━━━━━ Source information ━━━━━
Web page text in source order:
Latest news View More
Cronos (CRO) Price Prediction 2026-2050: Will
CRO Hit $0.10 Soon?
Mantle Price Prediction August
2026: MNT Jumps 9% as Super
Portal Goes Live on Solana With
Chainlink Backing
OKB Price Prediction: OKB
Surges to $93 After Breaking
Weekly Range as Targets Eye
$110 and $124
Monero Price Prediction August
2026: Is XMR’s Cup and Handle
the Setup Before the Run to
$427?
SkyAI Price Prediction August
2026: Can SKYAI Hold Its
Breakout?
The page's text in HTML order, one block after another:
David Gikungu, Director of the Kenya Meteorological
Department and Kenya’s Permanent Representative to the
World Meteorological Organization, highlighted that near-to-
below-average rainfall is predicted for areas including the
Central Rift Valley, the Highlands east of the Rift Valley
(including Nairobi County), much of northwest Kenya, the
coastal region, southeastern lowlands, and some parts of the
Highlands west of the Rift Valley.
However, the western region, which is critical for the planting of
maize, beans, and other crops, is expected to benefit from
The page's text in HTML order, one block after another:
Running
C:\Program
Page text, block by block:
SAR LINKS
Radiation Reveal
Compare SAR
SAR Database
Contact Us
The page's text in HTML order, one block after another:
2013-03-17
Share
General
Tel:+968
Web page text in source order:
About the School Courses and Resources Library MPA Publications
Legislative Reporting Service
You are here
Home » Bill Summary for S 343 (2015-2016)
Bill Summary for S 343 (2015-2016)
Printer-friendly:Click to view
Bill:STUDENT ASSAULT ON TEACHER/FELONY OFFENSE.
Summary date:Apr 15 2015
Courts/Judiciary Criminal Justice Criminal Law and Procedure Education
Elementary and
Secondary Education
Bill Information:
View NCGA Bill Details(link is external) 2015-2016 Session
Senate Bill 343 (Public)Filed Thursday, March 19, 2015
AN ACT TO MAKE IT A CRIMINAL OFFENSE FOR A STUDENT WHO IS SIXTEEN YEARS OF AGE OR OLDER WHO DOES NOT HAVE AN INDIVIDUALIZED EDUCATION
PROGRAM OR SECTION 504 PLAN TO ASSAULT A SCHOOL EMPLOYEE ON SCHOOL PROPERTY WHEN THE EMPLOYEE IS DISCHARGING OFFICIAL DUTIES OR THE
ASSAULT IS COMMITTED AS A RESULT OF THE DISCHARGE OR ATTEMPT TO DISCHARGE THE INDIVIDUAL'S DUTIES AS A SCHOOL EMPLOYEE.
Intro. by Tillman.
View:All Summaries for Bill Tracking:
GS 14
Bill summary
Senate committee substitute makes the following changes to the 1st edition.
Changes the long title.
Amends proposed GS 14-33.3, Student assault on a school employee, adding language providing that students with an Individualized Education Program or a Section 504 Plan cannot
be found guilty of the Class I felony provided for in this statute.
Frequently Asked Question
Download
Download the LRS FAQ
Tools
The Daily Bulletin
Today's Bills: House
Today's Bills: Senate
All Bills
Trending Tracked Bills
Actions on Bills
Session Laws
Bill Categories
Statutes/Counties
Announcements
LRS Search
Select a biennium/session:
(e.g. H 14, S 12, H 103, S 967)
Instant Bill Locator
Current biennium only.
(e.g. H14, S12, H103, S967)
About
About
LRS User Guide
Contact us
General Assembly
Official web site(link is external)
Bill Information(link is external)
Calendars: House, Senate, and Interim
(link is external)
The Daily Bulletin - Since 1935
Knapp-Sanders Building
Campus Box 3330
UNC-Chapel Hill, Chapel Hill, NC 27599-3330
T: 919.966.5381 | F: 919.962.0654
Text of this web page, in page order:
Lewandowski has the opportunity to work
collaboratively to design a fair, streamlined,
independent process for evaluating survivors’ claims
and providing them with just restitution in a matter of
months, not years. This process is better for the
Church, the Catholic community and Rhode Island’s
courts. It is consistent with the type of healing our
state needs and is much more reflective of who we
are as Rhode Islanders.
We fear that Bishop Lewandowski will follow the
━━━━━
━━━━━ Source information ━━━━━
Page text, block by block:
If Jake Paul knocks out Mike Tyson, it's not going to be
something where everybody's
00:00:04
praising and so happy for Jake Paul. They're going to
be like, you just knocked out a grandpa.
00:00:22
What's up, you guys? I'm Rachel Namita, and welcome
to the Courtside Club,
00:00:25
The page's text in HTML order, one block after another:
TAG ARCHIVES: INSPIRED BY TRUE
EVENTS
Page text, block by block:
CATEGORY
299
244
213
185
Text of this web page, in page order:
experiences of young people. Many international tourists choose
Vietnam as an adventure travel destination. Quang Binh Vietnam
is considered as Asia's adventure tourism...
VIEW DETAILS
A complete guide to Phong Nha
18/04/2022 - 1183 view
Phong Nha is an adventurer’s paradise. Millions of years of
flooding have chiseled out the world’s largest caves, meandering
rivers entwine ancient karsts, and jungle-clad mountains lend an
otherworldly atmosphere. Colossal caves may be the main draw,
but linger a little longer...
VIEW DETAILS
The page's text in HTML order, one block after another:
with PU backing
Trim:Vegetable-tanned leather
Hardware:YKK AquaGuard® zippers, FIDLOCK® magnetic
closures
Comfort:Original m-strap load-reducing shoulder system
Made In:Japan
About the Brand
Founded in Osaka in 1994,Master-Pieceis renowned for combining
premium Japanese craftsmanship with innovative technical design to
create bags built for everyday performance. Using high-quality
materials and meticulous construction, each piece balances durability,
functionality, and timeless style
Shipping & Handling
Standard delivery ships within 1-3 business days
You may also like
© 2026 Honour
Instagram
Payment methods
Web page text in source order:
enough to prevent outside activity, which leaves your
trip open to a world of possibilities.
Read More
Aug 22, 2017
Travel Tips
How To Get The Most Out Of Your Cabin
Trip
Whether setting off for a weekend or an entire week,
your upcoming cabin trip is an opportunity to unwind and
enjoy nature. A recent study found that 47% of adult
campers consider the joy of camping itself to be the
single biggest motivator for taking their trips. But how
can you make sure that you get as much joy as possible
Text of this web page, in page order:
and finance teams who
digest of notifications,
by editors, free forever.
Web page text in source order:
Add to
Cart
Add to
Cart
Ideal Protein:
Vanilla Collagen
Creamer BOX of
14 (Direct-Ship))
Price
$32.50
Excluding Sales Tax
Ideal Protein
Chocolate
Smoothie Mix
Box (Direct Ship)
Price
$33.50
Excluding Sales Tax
━━━━━
━━━━━ Source information ━━━━━
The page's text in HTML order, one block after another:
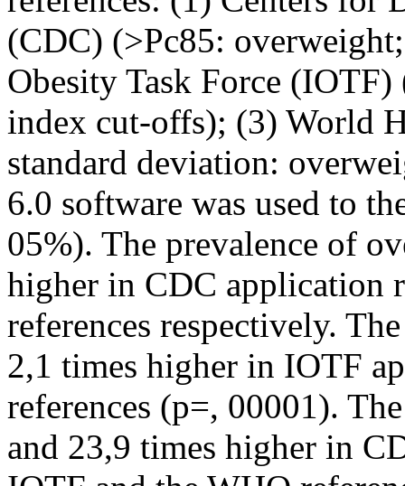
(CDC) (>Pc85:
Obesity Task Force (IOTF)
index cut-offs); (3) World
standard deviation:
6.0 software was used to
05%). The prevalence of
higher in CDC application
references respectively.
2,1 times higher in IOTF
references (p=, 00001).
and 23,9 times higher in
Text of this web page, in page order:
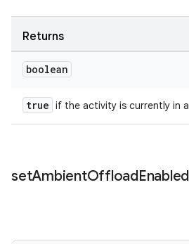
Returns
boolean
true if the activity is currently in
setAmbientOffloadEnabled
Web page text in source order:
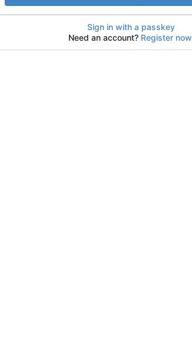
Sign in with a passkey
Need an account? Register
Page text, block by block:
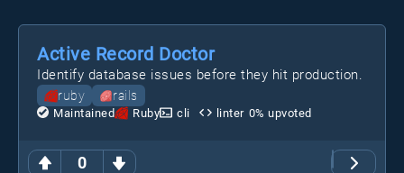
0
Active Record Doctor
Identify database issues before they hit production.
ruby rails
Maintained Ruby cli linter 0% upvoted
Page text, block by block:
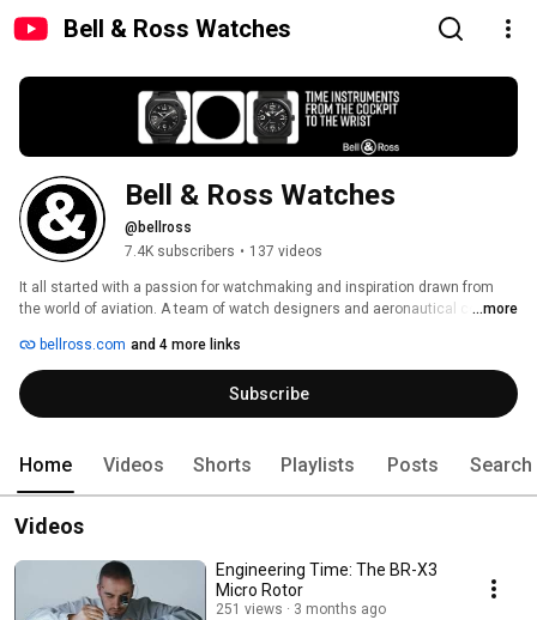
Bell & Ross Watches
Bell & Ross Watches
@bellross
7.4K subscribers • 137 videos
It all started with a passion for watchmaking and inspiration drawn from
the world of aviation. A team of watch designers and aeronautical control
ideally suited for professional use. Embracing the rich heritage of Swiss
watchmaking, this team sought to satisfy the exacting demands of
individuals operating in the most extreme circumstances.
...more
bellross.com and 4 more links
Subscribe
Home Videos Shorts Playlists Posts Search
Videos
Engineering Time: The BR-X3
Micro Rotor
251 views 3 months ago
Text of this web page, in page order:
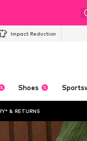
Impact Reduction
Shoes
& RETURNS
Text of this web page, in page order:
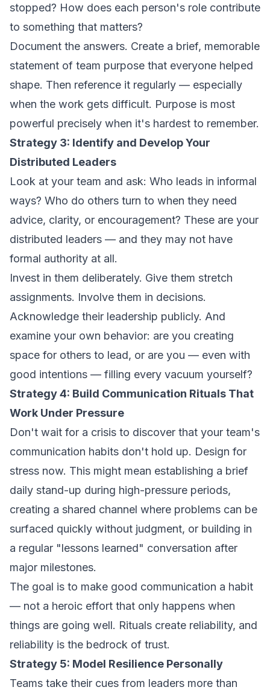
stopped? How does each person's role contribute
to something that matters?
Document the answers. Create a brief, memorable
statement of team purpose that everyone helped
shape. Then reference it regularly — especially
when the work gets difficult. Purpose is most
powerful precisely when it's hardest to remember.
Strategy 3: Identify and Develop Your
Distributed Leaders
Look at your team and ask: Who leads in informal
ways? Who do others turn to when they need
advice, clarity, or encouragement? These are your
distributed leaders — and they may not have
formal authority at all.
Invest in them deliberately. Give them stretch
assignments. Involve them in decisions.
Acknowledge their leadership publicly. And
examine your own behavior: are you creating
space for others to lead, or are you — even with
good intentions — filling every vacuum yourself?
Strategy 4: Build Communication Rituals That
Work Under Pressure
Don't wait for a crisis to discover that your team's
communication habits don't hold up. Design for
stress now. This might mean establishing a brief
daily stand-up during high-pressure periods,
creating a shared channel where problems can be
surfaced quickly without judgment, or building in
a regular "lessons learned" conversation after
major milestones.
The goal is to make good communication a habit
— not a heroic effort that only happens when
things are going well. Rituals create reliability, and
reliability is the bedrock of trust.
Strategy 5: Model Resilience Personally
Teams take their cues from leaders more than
━━━━━
Go through the listing above line by line and say how many lines hold the word "them". Reply with that number only.

3